When asked to review the new Frankie Rose album, Herein Wild, I replied, “Fuck yeah I’ll review that shit.” I was an instant fan of both The Dum Dum Girls and Vivian Girls the first time their music hit my eardrums. I couldn’t imagine how Ms. Rose’s new album could be anything less than splendid. I was totally correct.

Herein Wild doesn’t waste any time grabbing one’s attention. “You For Me” thumps in with fuzzy guitar and drums until Frankie Rose’s ethereal voice takes over and drifts you into a dreamy pop song that may very well be my favorite on the album. Not to say that the rest of the songs are anything but god damned grand.

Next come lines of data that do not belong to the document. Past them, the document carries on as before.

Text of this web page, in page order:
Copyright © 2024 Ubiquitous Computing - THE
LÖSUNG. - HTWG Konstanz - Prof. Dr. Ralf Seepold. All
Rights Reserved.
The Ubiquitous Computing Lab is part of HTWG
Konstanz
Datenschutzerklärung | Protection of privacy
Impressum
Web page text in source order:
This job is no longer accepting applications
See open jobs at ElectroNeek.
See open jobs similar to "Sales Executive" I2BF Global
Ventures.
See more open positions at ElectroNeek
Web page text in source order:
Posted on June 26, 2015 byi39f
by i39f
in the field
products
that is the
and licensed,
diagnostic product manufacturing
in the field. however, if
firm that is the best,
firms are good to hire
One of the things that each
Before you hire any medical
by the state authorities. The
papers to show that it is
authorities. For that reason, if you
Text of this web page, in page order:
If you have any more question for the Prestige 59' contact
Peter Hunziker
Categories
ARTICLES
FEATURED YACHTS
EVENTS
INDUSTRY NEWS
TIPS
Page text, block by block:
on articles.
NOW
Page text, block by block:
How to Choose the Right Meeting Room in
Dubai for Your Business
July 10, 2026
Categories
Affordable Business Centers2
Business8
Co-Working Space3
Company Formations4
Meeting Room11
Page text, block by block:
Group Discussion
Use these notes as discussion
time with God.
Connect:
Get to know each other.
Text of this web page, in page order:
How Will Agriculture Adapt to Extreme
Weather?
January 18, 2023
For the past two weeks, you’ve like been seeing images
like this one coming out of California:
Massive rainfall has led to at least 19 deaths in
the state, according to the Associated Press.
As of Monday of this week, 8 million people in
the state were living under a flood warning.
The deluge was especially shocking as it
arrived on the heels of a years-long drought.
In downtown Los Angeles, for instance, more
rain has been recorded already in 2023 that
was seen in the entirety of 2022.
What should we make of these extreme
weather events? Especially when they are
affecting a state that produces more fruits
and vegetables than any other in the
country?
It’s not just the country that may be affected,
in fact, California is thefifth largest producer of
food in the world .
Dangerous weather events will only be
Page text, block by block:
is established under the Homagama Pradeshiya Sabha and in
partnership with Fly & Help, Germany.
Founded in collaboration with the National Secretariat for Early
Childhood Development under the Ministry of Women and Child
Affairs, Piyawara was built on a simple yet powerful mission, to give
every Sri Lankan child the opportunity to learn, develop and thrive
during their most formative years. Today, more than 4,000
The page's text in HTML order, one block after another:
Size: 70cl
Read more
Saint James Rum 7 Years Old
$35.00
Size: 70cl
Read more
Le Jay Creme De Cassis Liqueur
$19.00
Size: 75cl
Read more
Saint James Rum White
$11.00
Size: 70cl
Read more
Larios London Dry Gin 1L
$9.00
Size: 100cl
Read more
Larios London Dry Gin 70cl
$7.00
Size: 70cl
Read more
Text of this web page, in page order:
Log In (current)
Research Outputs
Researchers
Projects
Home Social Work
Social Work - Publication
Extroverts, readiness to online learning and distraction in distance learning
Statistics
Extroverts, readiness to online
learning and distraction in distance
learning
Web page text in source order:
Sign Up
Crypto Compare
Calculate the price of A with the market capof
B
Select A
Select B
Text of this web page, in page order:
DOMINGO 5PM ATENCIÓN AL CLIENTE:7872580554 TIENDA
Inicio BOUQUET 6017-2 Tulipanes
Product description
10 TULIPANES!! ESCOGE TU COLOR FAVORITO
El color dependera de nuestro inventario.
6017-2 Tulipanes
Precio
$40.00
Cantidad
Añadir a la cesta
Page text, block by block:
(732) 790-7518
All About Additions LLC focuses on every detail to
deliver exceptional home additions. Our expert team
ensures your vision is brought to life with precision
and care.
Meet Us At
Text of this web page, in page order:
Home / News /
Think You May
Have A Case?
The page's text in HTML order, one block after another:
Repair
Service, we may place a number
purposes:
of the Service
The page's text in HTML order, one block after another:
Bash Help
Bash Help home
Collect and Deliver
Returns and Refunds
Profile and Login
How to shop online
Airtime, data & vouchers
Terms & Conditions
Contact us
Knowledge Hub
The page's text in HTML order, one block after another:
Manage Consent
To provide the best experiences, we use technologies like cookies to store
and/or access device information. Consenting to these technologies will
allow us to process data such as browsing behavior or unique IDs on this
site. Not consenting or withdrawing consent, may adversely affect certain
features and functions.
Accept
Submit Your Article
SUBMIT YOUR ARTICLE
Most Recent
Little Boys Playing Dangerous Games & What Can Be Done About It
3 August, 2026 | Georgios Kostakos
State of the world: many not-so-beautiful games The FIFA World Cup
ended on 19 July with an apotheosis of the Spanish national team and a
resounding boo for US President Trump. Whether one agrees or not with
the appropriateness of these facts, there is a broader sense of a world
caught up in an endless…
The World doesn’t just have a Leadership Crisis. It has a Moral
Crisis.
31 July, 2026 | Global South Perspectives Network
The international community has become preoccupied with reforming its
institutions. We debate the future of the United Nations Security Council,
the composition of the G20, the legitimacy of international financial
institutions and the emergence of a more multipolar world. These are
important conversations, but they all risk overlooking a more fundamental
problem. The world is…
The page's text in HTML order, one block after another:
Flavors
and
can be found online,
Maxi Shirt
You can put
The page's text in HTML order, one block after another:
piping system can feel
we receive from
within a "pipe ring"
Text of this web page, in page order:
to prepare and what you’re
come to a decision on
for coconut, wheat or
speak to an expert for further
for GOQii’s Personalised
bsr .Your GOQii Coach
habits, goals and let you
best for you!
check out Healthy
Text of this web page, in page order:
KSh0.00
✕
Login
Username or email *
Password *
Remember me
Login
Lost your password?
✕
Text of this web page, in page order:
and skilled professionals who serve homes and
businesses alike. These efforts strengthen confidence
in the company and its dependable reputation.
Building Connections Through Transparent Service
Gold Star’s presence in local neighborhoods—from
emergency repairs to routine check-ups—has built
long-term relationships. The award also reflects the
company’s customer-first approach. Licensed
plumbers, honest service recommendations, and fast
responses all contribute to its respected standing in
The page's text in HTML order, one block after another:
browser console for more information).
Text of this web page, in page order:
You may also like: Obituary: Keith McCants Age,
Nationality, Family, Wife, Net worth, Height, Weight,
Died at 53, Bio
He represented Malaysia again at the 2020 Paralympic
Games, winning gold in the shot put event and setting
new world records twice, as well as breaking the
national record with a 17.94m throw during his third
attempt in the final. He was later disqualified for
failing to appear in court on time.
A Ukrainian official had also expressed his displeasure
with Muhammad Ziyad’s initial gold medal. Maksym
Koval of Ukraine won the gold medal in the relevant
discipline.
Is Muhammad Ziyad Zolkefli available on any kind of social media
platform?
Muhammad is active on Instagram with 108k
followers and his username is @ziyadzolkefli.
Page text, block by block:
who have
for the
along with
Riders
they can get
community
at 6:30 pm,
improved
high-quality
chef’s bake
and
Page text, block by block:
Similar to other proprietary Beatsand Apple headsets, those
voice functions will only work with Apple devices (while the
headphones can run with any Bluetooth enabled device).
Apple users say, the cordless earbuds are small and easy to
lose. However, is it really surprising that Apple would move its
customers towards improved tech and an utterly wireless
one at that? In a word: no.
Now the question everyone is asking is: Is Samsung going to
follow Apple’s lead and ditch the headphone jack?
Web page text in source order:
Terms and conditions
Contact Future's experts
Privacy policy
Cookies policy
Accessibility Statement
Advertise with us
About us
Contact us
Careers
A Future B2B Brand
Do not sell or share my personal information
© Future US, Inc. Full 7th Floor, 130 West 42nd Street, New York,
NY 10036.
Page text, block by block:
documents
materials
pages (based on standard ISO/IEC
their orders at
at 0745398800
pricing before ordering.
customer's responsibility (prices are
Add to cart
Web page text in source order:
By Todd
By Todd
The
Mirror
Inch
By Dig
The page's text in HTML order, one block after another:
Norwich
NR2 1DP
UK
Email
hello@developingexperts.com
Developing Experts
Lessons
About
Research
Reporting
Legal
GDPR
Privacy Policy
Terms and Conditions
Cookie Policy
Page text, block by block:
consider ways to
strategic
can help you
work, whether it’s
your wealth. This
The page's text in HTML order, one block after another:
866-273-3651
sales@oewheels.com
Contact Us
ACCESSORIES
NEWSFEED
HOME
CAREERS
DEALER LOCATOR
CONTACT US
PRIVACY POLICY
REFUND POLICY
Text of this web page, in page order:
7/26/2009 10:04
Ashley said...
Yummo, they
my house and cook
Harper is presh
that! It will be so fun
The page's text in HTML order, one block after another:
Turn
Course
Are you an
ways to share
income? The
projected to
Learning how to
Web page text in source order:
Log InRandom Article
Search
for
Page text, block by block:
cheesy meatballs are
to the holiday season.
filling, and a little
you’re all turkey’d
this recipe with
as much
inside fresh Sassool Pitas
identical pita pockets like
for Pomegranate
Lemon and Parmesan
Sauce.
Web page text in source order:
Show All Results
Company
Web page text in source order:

The album’s opening track leans a bit more towards Frankie Rose’s past endeavors whereas the rest of the album is more celestial 80’s in its sound. Song after song succeeds endlessly with light, poppy, well-structured and produced songs. With this light, airy sound comes an undertone of questioning melancholy that can’t help make one wonder if Frankie Rose is writing this album in a time of transitions and searching.

The album takes a break from the more poppy beat driven songs and dips into more ambient sadness with “Cliffs As High,” a truly haunting and beautiful song that gives the album depth. As does the closing track “Requiem,” which showcases how great Rose’s songwriting is because the lilting vocals are supported by only acoustic guitar, cello and and trumpet. It’s a great choice to end the album for it makes the listener realize that Herein Wild is an album with many levels that one can not fully grasp with one simple listen.